When MSCs were cultured in osteogenic differentiation medium, Npx supplementation led to a significant decrease in ALP gene expression as well as its activity, and had a tendency to decrease mineral deposition. It also decreased the expression of COL1A1 significantly. In contrast, the gene expression of COL10A1 and OPN were upregulated significantly by Npx. No significant effect was found on OC expression. The expression of IHH, PTC1, GLI1, and GLI2 was increased by Npx, while no significant difference was observed on GLI3 expression. Cpn reversed the effect of Npx on the expression of COL10A1, ALP, OPN and COL1A1.
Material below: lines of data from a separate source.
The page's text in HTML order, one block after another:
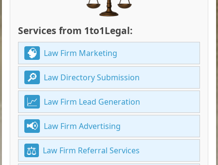
Services from 1to1Legal:
Law Firm Marketing
Law Directory Submission
Law Firm Lead Generation
Law Firm Advertising
Law Firm Referral Services
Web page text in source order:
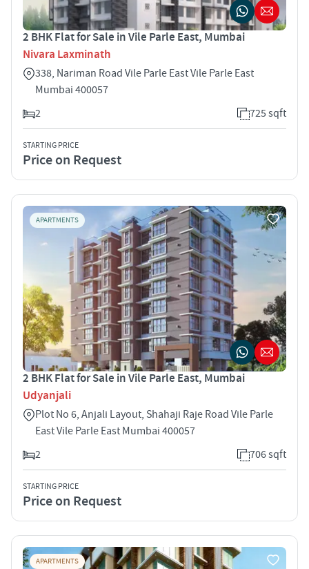
2 BHK Flat for Sale in Vile Parle East, Mumbai
Nivara Laxminath
338, Nariman Road Vile Parle East Vile Parle East
Mumbai 400057
2
725 sqft
STARTING PRICE
Price on Request
APARTMENTS
2 BHK Flat for Sale in Vile Parle East, Mumbai
Udyanjali
Plot No 6, Anjali Layout, Shahaji Raje Road Vile Parle
East Vile Parle East Mumbai 400057
2
706 sqft
STARTING PRICE
Price on Request
APARTMENTS
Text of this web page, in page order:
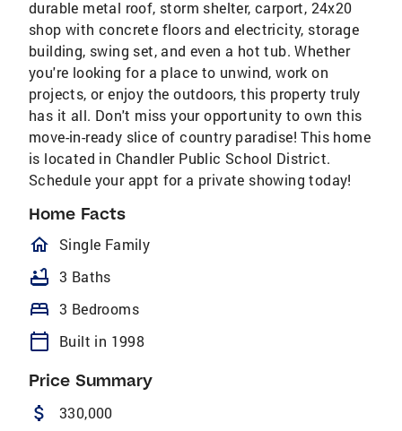
durable metal roof, storm shelter, carport, 24x20
shop with concrete floors and electricity, storage
building, swing set, and even a hot tub. Whether
you're looking for a place to unwind, work on
projects, or enjoy the outdoors, this property truly
has it all. Don't miss your opportunity to own this
move-in-ready slice of country paradise! This home
is located in Chandler Public School District.
Schedule your appt for a private showing today!
Home Facts
homeOutlined
Single Family
bathtub 3 Baths
bed 3 Bedrooms
calendar_today Built in 1998
Price Summary
attach_money 330,000
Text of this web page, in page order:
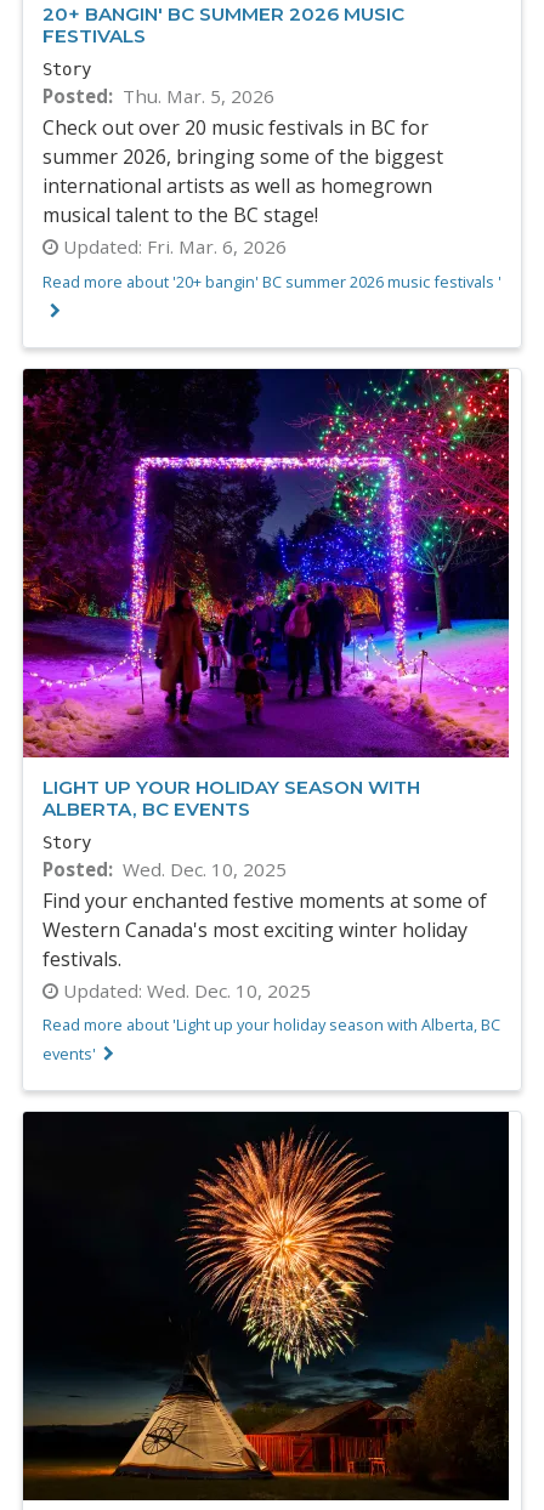
20+ BANGIN' BC SUMMER 2026 MUSIC
FESTIVALS
Story
Posted Thu. Mar. 5, 2026
Check out over 20 music festivals in BC for
summer 2026, bringing some of the biggest
international artists as well as homegrown
musical talent to the BC stage!
Updated: Fri. Mar. 6, 2026
Read more about '20+ bangin' BC summer 2026 music festivals '
LIGHT UP YOUR HOLIDAY SEASON WITH
ALBERTA, BC EVENTS
Story
Posted Wed. Dec. 10, 2025
Find your enchanted festive moments at some of
Western Canada's most exciting winter holiday
festivals.
Updated: Wed. Dec. 10, 2025
Read more about 'Light up your holiday season with Alberta, BC
events'
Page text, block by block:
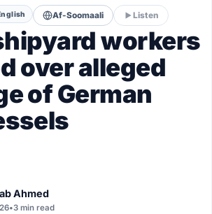
Af-Soomaali Listen
workers
over alleged
of German
Ahmed
•3 min read

These results indicate that Npx can affect gene expression during osteogenic differentiation of MSCs, and downregulate mineral deposition in the extracellular matrix through IHH signaling. Therefore, Npx could affect MSC-mediated repair of subchondral bone in OA patients.
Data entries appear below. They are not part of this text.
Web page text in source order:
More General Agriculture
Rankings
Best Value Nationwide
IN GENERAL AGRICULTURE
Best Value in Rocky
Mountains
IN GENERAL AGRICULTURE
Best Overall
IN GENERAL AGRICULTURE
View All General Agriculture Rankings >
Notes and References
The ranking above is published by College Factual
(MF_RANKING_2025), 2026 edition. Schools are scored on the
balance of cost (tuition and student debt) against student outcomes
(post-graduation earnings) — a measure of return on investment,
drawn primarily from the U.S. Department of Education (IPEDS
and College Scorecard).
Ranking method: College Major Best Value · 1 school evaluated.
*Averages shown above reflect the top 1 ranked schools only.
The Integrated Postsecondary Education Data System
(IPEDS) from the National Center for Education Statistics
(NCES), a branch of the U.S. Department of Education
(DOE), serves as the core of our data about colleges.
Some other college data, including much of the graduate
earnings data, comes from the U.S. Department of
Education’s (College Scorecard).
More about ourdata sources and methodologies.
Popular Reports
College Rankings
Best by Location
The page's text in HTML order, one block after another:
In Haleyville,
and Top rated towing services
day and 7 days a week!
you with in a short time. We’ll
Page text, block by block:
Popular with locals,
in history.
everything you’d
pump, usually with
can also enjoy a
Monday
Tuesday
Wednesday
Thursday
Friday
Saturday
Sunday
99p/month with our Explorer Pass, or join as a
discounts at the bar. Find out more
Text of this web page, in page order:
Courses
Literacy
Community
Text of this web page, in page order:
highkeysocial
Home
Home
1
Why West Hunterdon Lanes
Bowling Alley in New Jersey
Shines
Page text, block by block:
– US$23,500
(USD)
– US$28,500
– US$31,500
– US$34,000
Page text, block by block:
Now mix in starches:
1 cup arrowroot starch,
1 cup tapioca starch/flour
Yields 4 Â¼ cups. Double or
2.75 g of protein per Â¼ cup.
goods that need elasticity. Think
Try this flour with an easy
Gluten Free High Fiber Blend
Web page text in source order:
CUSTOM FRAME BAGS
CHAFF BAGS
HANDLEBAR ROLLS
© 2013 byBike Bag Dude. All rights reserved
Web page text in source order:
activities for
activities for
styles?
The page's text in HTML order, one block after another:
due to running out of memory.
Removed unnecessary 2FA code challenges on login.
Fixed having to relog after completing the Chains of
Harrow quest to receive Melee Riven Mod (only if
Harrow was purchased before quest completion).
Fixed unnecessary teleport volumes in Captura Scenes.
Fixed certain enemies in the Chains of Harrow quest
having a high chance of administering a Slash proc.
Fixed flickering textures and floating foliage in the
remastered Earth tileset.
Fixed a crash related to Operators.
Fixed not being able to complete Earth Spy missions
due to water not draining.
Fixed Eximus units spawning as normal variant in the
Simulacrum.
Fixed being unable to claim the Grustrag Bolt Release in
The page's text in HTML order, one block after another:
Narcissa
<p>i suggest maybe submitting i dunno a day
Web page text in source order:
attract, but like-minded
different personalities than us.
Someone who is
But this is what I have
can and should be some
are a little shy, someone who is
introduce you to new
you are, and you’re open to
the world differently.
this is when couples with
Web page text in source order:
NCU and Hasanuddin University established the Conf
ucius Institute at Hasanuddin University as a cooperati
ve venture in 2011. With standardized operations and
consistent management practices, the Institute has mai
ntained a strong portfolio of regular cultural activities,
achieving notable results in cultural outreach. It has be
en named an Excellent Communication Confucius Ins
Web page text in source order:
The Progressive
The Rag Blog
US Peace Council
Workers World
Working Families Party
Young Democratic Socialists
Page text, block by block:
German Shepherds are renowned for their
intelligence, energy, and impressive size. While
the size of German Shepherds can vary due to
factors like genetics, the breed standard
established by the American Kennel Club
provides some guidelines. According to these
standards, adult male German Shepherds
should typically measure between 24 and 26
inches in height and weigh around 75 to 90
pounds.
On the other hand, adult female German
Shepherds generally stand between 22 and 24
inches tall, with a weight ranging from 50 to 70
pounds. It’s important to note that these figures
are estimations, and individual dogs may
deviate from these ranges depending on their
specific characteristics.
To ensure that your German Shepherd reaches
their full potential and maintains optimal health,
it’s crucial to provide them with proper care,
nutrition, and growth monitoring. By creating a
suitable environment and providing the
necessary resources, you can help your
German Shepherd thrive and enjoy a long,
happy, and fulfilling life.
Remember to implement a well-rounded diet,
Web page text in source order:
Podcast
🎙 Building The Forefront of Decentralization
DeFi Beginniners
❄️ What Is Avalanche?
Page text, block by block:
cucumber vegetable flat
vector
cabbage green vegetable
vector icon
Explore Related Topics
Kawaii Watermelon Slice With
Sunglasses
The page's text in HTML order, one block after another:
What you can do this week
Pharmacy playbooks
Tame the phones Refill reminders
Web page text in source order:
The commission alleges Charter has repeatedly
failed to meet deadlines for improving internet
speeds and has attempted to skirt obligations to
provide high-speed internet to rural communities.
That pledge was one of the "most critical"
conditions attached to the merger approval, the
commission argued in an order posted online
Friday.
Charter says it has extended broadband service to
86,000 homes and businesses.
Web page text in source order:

KeywordsSubchondral Bone Osteogenic Differentiation Heterotopic Ossification Bone Repair Cyclopamine
collagen I, type 1
collagen X, type 1
Dulbecco’s modified Eagle’s medium
fetal bovine serum
GLI-Kruppel family member GLI
mesenchymal stem cell
non-steroidal anti-inflammatory drugs
polymerase chain reaction
Symptomatic osteoarthritis (OA), characterized by cartilage deterioration and osteophyte formation, is the most common joint disorder, affecting primarily the knees, hips, and hands, and the predominant symptom is pain . It is the major reason for seeking medical care and accounts for most of the use of non-steroidal anti-inflammatory drugs (NSAIDs) . Clinical recommendations for the sympathetic treatment of OA include acetaminophen (Acet) and NSAIDs such as ibuprofen (Ibu), diclofenac (Dic), naproxen (Npx), and celecoxib (Cele) . Unlike narcotics that target the central nervous system to alleviate pain, NSAIDs inhibit cyclooxygenase (COX) activity within the central nervous system and at the peripheral pain site to prevent the conversion of arachidonic acid into prostaglandins. Thus, NSAIDs can alter certain fundamental processes involved in the normal healing of injured tissues . However, they are often inadequate and pain is the number one reason for undergoing joint replacement surgery .
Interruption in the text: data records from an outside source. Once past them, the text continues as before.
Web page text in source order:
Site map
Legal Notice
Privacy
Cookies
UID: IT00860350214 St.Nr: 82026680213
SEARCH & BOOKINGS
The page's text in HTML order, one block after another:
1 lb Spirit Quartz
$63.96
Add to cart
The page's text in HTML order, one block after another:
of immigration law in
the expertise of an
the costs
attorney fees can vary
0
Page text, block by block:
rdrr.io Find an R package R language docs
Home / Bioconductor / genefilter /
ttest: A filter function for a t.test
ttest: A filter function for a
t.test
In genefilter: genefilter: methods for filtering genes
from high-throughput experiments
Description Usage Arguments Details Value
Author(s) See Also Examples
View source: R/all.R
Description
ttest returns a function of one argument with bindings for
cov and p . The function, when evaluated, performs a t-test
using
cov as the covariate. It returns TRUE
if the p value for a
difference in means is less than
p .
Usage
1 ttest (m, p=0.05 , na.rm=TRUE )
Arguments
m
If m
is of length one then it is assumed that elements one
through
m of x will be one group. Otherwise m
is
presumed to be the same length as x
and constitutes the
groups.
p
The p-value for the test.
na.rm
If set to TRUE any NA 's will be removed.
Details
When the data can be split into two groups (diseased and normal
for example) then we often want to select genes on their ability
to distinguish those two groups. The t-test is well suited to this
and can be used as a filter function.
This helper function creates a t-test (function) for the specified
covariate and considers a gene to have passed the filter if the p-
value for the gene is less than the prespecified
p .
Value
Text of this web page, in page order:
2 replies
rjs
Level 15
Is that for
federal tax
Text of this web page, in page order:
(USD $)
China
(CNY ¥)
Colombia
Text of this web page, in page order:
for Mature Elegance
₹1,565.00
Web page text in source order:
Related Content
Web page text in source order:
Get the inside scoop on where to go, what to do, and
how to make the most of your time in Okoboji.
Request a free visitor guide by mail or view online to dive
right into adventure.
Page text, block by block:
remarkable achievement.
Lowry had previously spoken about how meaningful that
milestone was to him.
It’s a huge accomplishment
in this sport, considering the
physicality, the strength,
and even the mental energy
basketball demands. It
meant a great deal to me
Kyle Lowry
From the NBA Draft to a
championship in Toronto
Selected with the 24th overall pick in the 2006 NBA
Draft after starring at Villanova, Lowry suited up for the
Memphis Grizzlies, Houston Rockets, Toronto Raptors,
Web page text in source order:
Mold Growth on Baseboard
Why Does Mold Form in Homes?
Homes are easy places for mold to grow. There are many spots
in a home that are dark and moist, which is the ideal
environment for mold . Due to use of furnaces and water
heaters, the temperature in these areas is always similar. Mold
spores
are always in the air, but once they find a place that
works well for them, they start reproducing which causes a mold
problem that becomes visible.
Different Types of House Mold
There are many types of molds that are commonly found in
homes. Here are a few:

Subchondral bone sclerosis and progressive cartilage degradation are widely considered as the hallmarks of OA. Despite the increase in bone volume fraction, subchondral bone is hypomineralized due to abnormal bone remodeling [6, 7]. NSAIDs are used clinically to prevent ectopic bone formation that is also known as heterotopic ossification, and the efficacy of NSAIDs in the avoidance of heterotopic ossification has been documented in controlled clinical trials. Experimental studies also have documented the negative effects of NSAIDs on healing of skeletal tissues . In earlier work, it was found that NSAIDs suppressed proliferation and induced cell death in cultured osteoblasts . However, little is known about their effects on the subchondral bone repair in OA patients.
Mesenchymal stem cells (MSCs) are multipotent stromal cells capable of differentiating into multiple mesenchymal lineages, including osteogenic, chondrogenic, adipogenic, myogenic, and neurogenic lineages, under different conditions [10, 11]. MSCs can differentiate to osteoblasts to form bone, while commitment of osteoprogenitor cells and differentiation into pre-osteoblasts, which eventually develop into mature osteoblasts, is a requisite . To reverse or retard the degeneration of articular cartilage and repair the subchondral bone, MSCs can be employed in biological therapy for OA .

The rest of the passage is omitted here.